C. R. Johnson

Personal information
- Nickname: C.R. Johnson
- Nationality: American
- Born: Charles Russell Johnson III August 10, 1983 Truckee, Lake Tahoe California
- Died: February 24, 2010 (aged 26) Squaw Valley, California, U.S.
- Website: Official MySpace

Sport
- Sport: Freeskiing

= C. R. Johnson =

American skier (1983-2010)

Charles Russell Johnson III (August 10, 1983 – February 24, 2010) was a professional skier and a pioneer in the freeskiing movement. He became a top competitor and a favorite in ski films and was known for his progression, fearlessness, and passion for skiing. Johnson died in 2010 in a ski accident.

==Childhood==
C.R. Johnson was born and raised in Truckee, Lake Tahoe California. He grew up skiing Squaw Valley Resort, a world-class ski area that is known for its extreme terrain. At Squaw Valley, Johnson spent his time lapping the terrain park and charging difficult chutes and bowls. Johnson quickly developed a large range of tricks and excellent big mountain skills. In addition to skiing, Johnson enjoyed surfing, fly-fishing, traveling, and spending time with close friends and family.

==Career==
In 1999, Johnson emerged on the freeskiing scene when he successfully landed a 1440. The skiing community quickly recognized CR as a talented young star who could help progress free skiing. CR was a fearless skier willing to try any tricks and ski any backcountry lines. His passion for skiing and dedication to improve propelled him to become one of the best free skiers in the world. In 2001, CR placed first at the Core Games quarter pipe in Japan and podiumed at the Big Air Winter X Games in Mount Snow, Vermont. The following year at the 2002 Winter X Games, CR won silver in slopestyle. In addition to his medals, ESPN Action Sports nominated CR for Male Skier of the Year. In 2003, Johnson won bronze at Winter X Games Superpipe. If it was not for him crashing on the lip of the pipe, CR might have gotten Gold over Candide Thovex. Regardless of the results, CR exemplified the future of half-pipe skiing by launching 20 feet above the pipe’s walls and landing technical tricks with many spins and intricate grabs. During this period, CR also spent time filming and producing ski segments with action sport producers like Matchstick Productions, Poor Boyz Productions, and Teton Gravity Research. From 1999 until 2004, CR had a significant role in many ski films. Some of his most notable segments were in films called “Front Line,” “Focused,” and “WSK 106.”

==Injury==
On December 8, 2005, Johnson was filming his latest movie, Show and Prove, when he suffered a life-threatening injury. He was skiing at Brighton Ski Resort in Utah on a powder day, when he and Kye Peterson, along with the snowboarders Zach Siebert & Tommi Ylianttila, launched off natural features under the Millicent chair, one after another.
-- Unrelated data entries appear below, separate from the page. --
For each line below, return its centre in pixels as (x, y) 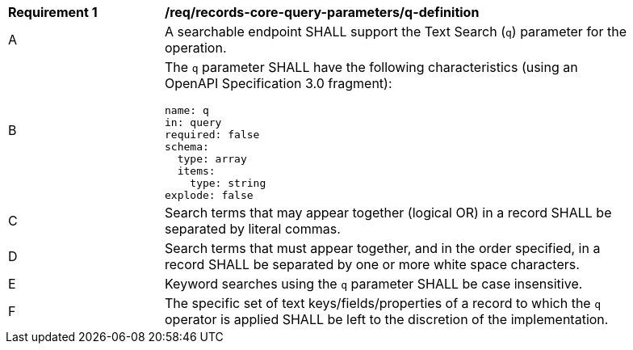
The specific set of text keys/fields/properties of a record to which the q (383, 303)
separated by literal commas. (253, 229)
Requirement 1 (53, 12)
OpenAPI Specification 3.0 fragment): (279, 83)
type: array (212, 159)
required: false (212, 135)
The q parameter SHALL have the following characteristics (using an (371, 67)
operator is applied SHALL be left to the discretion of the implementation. (387, 319)
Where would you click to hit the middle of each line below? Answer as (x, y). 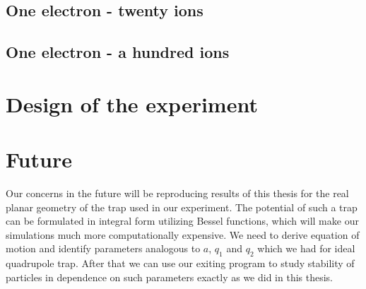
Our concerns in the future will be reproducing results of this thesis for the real (177, 193)
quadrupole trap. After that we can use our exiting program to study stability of (180, 263)
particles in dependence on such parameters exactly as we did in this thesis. (170, 277)
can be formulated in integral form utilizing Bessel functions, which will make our (182, 221)
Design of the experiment (132, 104)
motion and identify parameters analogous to (103, 248)
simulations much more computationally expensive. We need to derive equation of (183, 234)
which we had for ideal (306, 248)
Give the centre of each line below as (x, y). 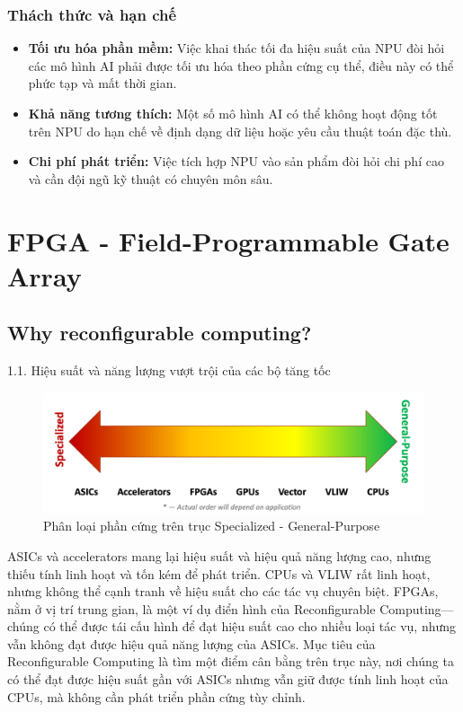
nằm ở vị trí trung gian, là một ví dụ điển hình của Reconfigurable (191, 608)
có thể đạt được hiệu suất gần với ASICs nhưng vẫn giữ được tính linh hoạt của (228, 679)
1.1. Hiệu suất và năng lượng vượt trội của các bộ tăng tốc (169, 370)
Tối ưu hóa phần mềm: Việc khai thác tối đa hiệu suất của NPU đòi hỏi (236, 48)
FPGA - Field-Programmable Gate (228, 240)
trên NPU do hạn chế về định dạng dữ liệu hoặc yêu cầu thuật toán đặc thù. (240, 131)
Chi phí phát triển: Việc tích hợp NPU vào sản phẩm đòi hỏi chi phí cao (236, 161)
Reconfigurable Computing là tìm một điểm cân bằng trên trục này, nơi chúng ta (231, 661)
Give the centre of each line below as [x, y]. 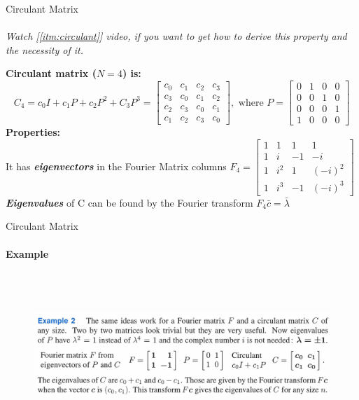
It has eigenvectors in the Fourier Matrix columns [116, 166]
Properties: [33, 132]
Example [27, 253]
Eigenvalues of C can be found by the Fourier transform [129, 202]
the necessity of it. [44, 49]
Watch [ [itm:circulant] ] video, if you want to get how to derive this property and [176, 36]
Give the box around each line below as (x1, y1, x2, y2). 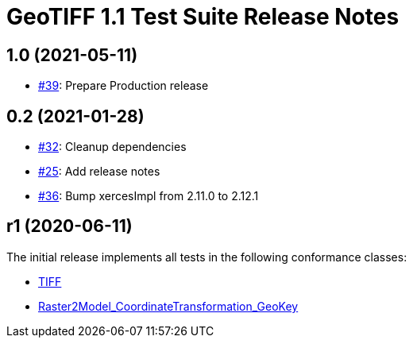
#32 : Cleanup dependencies (38, 140, 187, 154)
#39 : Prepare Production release (38, 79, 209, 93)
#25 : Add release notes (38, 164, 160, 179)
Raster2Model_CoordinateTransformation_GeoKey (38, 299, 299, 313)
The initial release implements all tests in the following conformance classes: (6, 249, 407, 264)
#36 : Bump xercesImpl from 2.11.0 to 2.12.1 (38, 189, 259, 203)
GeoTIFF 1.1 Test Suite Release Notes (6, 3, 399, 30)
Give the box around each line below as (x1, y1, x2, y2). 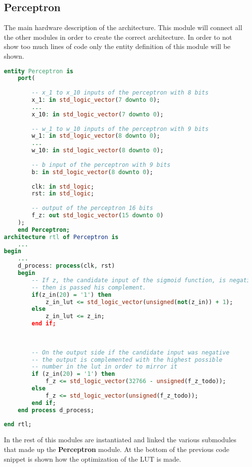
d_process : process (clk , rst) (17, 262, 115, 270)
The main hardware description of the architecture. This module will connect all (4, 22, 242, 32)
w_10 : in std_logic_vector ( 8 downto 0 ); (31, 147, 164, 154)
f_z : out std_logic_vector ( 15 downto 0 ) (31, 212, 164, 219)
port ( (17, 75, 35, 82)
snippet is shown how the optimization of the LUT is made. (4, 453, 181, 464)
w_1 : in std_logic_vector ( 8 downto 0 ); (31, 132, 160, 140)
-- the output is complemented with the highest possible (31, 356, 223, 363)
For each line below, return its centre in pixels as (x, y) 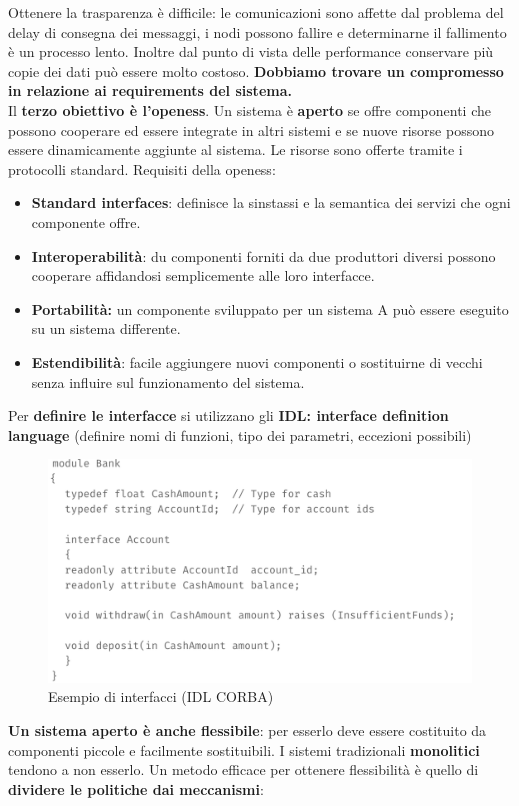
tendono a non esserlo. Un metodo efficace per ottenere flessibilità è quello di (243, 769)
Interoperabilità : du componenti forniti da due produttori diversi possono (263, 255)
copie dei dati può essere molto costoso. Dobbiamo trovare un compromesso (256, 70)
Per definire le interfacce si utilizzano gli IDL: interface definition (228, 415)
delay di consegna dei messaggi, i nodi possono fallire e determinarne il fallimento (257, 31)
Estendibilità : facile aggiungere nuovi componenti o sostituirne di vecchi (257, 361)
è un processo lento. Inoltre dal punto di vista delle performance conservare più (251, 51)
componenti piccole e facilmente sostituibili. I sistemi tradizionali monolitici (244, 749)
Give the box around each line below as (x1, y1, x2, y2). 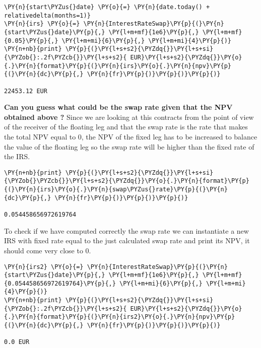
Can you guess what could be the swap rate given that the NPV (4, 102, 233, 112)
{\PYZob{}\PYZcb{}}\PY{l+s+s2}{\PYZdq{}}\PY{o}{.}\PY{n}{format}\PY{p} (4, 177, 249, 185)
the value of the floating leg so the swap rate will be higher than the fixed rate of (4, 141, 254, 152)
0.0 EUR (4, 338, 30, 346)
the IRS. (4, 151, 30, 162)
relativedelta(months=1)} (4, 12, 91, 19)
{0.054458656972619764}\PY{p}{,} (4, 280, 116, 287)
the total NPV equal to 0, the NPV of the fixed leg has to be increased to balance (4, 131, 257, 142)
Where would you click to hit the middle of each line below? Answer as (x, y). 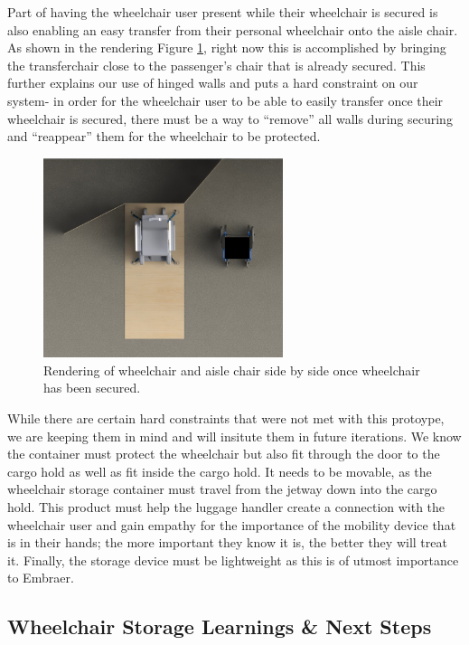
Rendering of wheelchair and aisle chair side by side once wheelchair (232, 370)
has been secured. (92, 388)
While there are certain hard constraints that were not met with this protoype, (226, 418)
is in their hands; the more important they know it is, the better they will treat (227, 542)
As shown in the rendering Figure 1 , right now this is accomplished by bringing (227, 47)
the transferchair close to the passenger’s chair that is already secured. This (216, 65)
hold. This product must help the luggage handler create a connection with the (226, 506)
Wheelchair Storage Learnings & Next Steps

Johnson being the first one to descend stopped after landing an air to collect his gear, when Kye Peterson struck him right below his helmet. The impact knocked Johnson unconscious for about three minutes. When help arrived he was immediately sedated and flown to the University of Utah Hospital. There he was put into intensive care but his recovery was questionable. For 10 days, Johnson remained in a medically induced coma. However on December 18, 2005, Johnson opened his eyes halfway. Eight days later Johnson began whispering, eating, and moving both sides of his body. He was then moved out of the critical care unit to a neural rehabilitation unit, where he began speech, physical, and occupational therapy. After being hospitalized for 34 days, Johnson was finally able to return home.

==Comeback==
Johnson was determined to start skiing again. He was not going to let his life-threatening injury prevent him from doing what he loved. In 2007, Johnson began the ski season with the attitude and mindset that he would return to his original form. That November and December he spent six weeks in Colorado training half-pipe. Unfortunately, Johnson had a hard time progressing and decided he was not strong enough to compete. He then spent time traveling to different competitions, heli-skiing in British Columbia, and filming with Matchstick Productions. At the end of the year, Johnson had overcome many mental hurdles and reestablished a new direction for his ski career. He decided to concentrate on filming and progressing his backcountry skiing. In 2008 and 2009, Johnson continued to travel and film with several ski production companies. He continued to improve and in 2010 Johnson placed third at the Red Bull Line Catcher event in France.

==Death==
On February 24, 2010, at age 26, Johnson died skiing at Squaw Valley Ski Resort in the Light Towers area. He had chosen an extreme rocky line to go down the mountain and caught an edge on an exposed rock which caused him to fall. Medical assistance arrived several minutes after the incident and was pronounced dead in the hospital .
His death had significant impact throughout the freeskiing, mountain sport, and especially in the Squaw Valley community which lost several high profile athletes near the end of the decade. A funeral service was held March 5, 2010.